𝐂𝐨́𝐦𝐨 𝐡𝐚 𝐜𝐚𝐦𝐛𝐢𝐚𝐝𝐨 𝐭𝐨𝐝𝐨…
Antes, el móvil no era nuevo. Era heredado. El que dejaba un hermano mayor, un primo o incluso el de nuestros padres cuando cambiaban el suyo. Funcionaba, y con eso bastaba. Hoy, si no es el último modelo, parece que no sirve, como si el valor de una persona se midiera por la pantalla que lleva en el bolsillo. Hoy vemos con absoluta normalidad que un joven “necesite” llevar el último modelo de móvil. No porque el anterior no funcione, sino porque ya no es el que toca. Porque quedarse atrás parece peor que no tener nada. Y detrás de esa pantalla nueva hay muchas horas de trabajo… casi siempre de otros.
Antes, cuando te sacabas el carnet, te dejaban el coche de papá… y si había suerte. O te comprabas uno de segunda mano, con años, con golpes, con historia. Era un coche para aprender, para equivocarte, para empezar. Nadie soñaba con un coche nuevo y de alta gama como primer paso en la vida. Hoy, en cambio, parece casi una obligación. Porque no se trata de moverse, sino de aparentar. Porque no se trata de llegar, sino de que te vean llegar.
Y antes también se trabajaba. En verano, cuando no había instituto ni universidad, se buscaba cualquier cosa para ganarse un dinerillo. Y si llegaba la vendimia, tocaba currar. Era duro, sí, pero enseñaba. Enseñaba lo que cuesta ganar el dinero, lo que pesa una jornada, lo que valen las cosas cuando sabes de dónde salen.

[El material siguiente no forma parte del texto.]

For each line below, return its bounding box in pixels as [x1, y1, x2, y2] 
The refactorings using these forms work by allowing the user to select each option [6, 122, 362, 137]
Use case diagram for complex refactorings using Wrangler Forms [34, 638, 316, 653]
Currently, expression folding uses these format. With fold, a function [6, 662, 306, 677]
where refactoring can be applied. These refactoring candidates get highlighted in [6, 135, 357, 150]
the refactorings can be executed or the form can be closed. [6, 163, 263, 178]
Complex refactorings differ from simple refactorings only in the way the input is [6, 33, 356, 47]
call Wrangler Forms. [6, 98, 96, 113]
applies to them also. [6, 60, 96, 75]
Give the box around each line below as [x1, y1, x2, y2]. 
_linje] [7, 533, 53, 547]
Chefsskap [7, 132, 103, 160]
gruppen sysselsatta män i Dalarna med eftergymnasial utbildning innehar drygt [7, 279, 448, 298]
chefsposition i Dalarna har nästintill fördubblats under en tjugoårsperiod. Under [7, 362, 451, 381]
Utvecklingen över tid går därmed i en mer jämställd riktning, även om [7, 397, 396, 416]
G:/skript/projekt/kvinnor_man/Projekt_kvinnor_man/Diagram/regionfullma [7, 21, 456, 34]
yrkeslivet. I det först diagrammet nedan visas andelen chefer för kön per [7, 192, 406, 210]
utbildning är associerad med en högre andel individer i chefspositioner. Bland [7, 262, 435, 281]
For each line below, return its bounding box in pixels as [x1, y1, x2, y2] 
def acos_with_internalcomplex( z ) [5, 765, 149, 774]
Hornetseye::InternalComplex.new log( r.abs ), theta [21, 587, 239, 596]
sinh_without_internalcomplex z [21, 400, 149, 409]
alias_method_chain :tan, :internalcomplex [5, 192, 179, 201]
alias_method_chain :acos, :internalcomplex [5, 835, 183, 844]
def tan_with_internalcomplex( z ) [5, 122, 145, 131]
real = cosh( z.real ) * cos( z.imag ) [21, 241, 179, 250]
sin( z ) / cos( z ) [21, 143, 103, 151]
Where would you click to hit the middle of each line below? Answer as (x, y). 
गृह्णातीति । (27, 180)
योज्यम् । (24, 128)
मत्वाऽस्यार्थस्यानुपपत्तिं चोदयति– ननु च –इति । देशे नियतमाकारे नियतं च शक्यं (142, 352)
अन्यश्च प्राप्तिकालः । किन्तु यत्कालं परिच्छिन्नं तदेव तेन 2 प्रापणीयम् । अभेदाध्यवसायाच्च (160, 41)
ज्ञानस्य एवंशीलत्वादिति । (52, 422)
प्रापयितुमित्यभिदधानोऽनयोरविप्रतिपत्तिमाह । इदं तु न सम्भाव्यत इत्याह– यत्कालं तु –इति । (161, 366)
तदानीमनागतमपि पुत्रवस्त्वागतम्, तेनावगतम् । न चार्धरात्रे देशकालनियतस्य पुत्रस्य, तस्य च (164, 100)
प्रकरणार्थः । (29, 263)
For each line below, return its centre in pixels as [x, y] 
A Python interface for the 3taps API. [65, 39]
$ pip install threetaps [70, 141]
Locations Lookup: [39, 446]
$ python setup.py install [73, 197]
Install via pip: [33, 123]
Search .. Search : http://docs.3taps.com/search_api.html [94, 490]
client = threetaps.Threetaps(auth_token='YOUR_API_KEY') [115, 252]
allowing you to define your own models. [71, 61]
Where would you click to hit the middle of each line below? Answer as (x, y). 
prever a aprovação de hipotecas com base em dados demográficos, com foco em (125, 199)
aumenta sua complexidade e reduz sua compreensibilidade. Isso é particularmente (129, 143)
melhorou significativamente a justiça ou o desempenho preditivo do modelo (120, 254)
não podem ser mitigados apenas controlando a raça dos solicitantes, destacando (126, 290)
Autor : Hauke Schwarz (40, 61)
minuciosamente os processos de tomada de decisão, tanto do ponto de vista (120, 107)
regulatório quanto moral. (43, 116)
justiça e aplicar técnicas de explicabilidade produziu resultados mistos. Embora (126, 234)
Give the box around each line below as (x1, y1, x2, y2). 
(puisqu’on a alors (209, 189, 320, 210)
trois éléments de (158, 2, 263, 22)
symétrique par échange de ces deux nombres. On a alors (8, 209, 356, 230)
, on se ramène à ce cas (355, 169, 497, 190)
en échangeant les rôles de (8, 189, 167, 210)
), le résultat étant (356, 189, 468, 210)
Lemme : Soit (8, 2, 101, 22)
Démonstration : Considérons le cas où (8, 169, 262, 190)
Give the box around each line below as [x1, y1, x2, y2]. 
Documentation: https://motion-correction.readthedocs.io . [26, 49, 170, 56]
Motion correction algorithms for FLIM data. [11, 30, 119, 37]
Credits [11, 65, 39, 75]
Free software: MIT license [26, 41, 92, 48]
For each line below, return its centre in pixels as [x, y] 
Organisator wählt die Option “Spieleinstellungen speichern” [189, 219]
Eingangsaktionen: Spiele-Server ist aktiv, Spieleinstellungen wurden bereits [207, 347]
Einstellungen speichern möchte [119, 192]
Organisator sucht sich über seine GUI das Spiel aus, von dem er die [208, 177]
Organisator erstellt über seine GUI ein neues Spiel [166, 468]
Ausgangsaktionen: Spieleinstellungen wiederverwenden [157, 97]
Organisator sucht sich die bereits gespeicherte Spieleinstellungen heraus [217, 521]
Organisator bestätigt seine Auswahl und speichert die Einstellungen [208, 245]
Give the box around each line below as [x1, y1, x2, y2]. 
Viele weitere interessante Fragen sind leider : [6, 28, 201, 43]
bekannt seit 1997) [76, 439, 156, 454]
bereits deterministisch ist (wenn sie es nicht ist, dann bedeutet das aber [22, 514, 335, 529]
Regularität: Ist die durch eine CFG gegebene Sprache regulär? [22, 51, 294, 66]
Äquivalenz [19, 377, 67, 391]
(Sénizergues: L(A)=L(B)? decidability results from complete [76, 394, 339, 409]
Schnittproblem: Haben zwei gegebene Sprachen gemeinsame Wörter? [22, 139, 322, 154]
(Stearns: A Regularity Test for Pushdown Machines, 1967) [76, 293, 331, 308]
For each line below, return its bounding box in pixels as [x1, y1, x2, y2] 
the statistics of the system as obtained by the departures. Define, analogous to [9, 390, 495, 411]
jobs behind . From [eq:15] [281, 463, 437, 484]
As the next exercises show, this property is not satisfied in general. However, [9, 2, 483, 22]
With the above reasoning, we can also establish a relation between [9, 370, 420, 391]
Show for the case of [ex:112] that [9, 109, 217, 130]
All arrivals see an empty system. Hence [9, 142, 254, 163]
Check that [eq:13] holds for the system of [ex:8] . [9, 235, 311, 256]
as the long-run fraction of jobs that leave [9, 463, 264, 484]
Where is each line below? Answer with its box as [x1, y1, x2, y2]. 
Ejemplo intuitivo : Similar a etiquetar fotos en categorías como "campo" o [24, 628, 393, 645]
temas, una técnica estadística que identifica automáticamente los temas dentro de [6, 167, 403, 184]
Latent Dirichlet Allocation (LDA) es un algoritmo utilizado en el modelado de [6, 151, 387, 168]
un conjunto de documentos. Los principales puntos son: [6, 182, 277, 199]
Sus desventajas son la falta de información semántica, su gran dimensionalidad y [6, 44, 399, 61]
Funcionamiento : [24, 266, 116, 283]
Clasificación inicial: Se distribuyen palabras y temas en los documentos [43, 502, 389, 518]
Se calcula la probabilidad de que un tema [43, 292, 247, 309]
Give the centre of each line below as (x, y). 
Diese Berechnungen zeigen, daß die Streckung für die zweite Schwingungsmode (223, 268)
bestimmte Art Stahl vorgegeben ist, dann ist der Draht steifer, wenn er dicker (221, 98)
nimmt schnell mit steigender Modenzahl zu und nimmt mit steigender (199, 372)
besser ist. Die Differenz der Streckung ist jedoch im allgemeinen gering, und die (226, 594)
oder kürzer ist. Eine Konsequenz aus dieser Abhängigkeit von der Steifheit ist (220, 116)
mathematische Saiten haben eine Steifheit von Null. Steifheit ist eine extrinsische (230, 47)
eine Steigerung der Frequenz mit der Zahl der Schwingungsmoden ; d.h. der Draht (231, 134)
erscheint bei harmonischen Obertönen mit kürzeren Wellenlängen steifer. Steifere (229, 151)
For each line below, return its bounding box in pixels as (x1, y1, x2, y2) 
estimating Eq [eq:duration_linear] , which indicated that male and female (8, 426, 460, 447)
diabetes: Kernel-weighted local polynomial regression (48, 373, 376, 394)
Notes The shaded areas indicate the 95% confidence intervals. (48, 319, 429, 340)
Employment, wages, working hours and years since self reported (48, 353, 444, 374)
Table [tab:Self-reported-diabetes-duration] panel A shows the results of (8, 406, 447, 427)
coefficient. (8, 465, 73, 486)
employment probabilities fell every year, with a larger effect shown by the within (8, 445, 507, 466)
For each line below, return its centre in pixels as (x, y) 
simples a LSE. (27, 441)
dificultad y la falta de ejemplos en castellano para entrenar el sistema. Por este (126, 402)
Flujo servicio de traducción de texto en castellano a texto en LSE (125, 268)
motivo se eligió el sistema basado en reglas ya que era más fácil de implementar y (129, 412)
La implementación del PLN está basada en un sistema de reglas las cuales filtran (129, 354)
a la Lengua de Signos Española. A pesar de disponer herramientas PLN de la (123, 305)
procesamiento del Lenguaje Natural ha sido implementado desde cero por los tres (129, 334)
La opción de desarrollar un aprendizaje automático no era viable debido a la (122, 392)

Hoy eso ya no está bien visto. Parece que si un joven trabaja en verano o va a la vendimia es porque sus padres escasean de dinero. Como si el trabajo dignificara menos que la comodidad. Como si esforzarse fuera motivo de vergüenza. Y muchas veces no es solo cosa de los hijos: a los padres nos da lástima. Lástima que pasen calor, que madruguen, que se cansen. Y ahí también tenemos culpa.
Porque quizá hemos confundido querer a nuestros hijos con evitarles cualquier sacrificio. Les hemos dado todo sin pedir nada a cambio. Les hemos protegido tanto que les hemos robado la oportunidad de aprender.
Y luego está el primer sueldo. Ese momento que antes significaba orgullo, responsabilidad y agradecimiento. El dinero servía para ayudar en casa, para aliviar un poco a quienes llevaban años sosteniendo todo. Hoy, en demasiados casos, ese sueldo se entiende como algo exclusivamente propio. “Para mis cosas”. Mientras tanto, los padres siguen pagando la comida, la luz, el agua, el coche, el seguro… como si el tiempo no hubiera pasado.
Los gastos diarios y mensuales para vivir siguen recayendo sobre los mismos hombros. Padres que aguantan en silencio, que siguen sosteniendo cuando ya no deberían, que no se atreven a decir basta por miedo, por pena o por amor mal entendido.
Claro que hay excepciones. Jóvenes que trabajan, que ayudan, que valoran. Pero no nos engañemos: no son la norma general.
Quizá el problema no es solo de una generación, sino de dos. De hijos que se han acostumbrado y de padres que hemos permitido demasiado. Porque la vida no siempre es cómoda, ni fácil, ni justa. Y cuanto antes se aprende, mejor preparado se está.
𝑆𝑖́, 𝑐𝑜́𝑚𝑜 ℎ𝑎 𝑐𝑎𝑚𝑏𝑖𝑎𝑑𝑜 𝑡𝑜𝑑𝑜…
𝑂𝑗𝑎𝑙𝑎́ 𝑠𝑒𝑝𝑎𝑚𝑜𝑠 𝑟𝑒𝑐𝑜𝑟𝑑𝑎𝑟 𝑎 𝑡𝑖𝑒𝑚𝑝𝑜 𝑞𝑢𝑒 𝑐𝑟𝑒𝑐𝑒𝑟 𝑛𝑜 𝑒𝑠 𝑡𝑒𝑛𝑒𝑟 𝑚𝑎́𝑠, 𝑠𝑖𝑛𝑜 𝑒𝑛𝑡𝑒𝑛𝑑𝑒𝑟 𝑙𝑜 𝑞𝑢𝑒 𝑐𝑢𝑒𝑠𝑡𝑎 𝑡𝑜𝑑𝑜 𝑙𝑜 𝑞𝑢𝑒 ℎ𝑜𝑦 𝑑𝑎𝑚𝑜𝑠 𝑝𝑜𝑟 ℎ𝑒𝑐ℎ𝑜.